So you’re a digital leader, and you need to show your team how extra security can be convenient and secure… You’re looking at 2 step authentication, but you’ve tried it out before and it sucks. The convenience level is actually quite low, you go overseas and you can’t get the SMS because you changed SIM cards, or you’re fresh out of interwebs… If you have all that covered, you just don’t need the extra hassle of typing out those 6 digits all the time. But most of all you know if you make it harder for your team to get logged in then they’ll just find a work around, or not even participate at all. So what do you do?
Use a hardware token, but why?
You (and your team) are only human, you can’t remember all the passwords you have at work, let alone your personal ones. You might even be guilty of re-using the odd password here and there. So to get around the fact that the most secure password is one you can’t remember you’re using a password manager. A password manager introduces a ton of convenience, and you know you need to make this hard to break into. Your best bet is to protect the login with two steps/factors. You need ‘something you have’, and ‘something you know’. This technique makes it more difficult for unauthorised access to be made, but traditionally reduces convenience.
Hardware tokens aren’t just for logging into online accounts, they can also be used in other places too. They were fast enough for Facebook to get their developers using them (Some had 30,000 authentication events/day). In fact YubiKeys are used by 8 of the top 10 internet enterprises and by millions of users in over 150 countries.

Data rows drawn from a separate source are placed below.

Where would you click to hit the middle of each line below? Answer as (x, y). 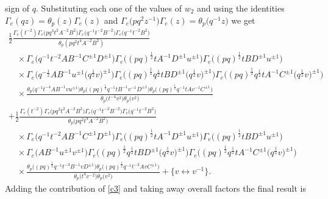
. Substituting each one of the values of (109, 8)
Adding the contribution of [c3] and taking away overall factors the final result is (155, 188)
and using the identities (241, 8)
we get (243, 20)
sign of (17, 8)
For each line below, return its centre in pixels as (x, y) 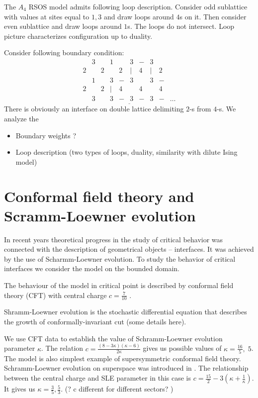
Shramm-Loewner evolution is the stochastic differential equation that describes (126, 312)
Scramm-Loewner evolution (100, 215)
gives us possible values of (182, 348)
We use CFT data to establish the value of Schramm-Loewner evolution (113, 338)
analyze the (21, 118)
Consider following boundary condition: (64, 52)
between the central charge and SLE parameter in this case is (98, 378)
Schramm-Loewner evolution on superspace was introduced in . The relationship (126, 368)
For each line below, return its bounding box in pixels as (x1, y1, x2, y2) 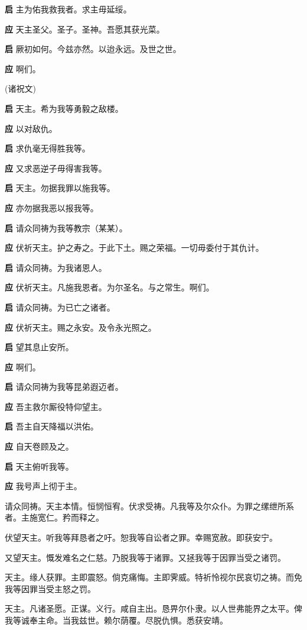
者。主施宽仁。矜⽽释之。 (5, 511, 104, 524)
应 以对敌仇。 (5, 122, 57, 134)
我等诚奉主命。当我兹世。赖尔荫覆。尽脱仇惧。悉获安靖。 (5, 614, 228, 626)
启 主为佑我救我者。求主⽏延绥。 (5, 3, 132, 15)
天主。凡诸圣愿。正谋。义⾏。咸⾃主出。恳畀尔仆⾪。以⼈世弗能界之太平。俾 (5, 602, 302, 615)
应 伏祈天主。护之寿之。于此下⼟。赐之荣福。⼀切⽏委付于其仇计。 (5, 241, 264, 254)
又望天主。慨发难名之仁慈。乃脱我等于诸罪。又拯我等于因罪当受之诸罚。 (5, 551, 286, 563)
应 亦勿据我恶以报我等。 (5, 201, 99, 214)
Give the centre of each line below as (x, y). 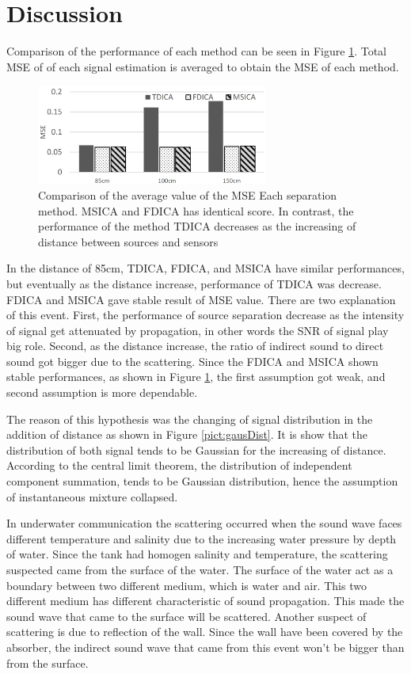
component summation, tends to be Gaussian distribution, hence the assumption (202, 481)
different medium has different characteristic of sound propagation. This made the (205, 601)
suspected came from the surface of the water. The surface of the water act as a (200, 569)
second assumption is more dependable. (102, 392)
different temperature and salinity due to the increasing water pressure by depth (202, 538)
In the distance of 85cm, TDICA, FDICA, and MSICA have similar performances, (205, 268)
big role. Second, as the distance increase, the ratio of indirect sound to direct (195, 346)
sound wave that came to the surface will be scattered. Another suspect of (186, 616)

Google, Facebook and even Auckland University staff are using Yubikey to balance convenience & security.
So now you know you should enable two step authentication on all the accounts you possibly can. But it’s just so inconvenient, right?
My Yubikey trial – finding convenience
I’m all about making technology work for people, rather than the other way around so I decided to try out a couple of Yubikeys for a month. To make life more interesting I set all my systems to maximum security/minimum convenience. If I’m going to recommend this – I need to know about the pro’s and the con’s. For four long weeks I logged in and out of every account on my computer each time I wanted to use it. I logged in using other peoples computers too – just to see how painful it really is to type out those long passwords.
I bought a Yubikey 4 NEO and a Nano and I configured them both everywhere I could. I deliberately unchecked the “remember me” box everywhere, so I would be forced to provide the second factor every single time I wanted to log in from anywhere, or do anything.
I kept the NEO on my keyring, and the Nano in my laptop. If I wanted to unlock my password manager on my phone, then I entered my password and waved the NEO past the back of my phone. On my laptop, I enter my password and touch the gold bar in my USB port.
- You only need to touch it, no more digging around in your bag to find your phone, flicking through your apps, getting distracted by Facebook and then copying 6 digits from your phone to your laptop.
- It was so convenient I even started using it on my personal accounts! I was annoyed at having to go back to using the type in 6 digits method of 2 step auth. when I realised I had missed an account during setup.
- No batteries.
- Ridiculously convenient to use.
- When you’re walking around with your laptop in hand, it’s easy to touch the Yubikey NEO and leave a random string of text hidden within a document. ccccccevejtlctedkiysrfleurnweydbrcbgdidflkwc. Or if you happen to be in a messaging app you can quickly, easily and unintentionally send people your current OTP.
- You can easily lose your keys – Either have two, or make sure you have printed and securely stored your backup codes. Keep them in your safe (or safe place). The Yubikey is no excuse for a poor password…
- ~$40USD a pop.
When you don’t have your Yubikey
Just like when you get home and realise you’ve left your keys on your desk at work, you might need to phone a friend to get you back in.
If you printed and stored your backup access codes in your safe, or used multiple Yubikeys, then you’ll be away again in no time.
If you’ve set yourself up with all the correct backup access codes you shouldn’t have a problem getting back in even if your Yubikey is destroyed, or lost for good…
Doesn’t leaving the token in defeat the purpose?
No, It’s not there to replace your password, but to supplement it. If you lose your hardware, you haven’t lost your password (unless you keep it on a sticky note by your screen) and if someone gets into your computer through the internet and steals your password, they can’t physically touch the Yubikey to get the one time password. Convenience… at last.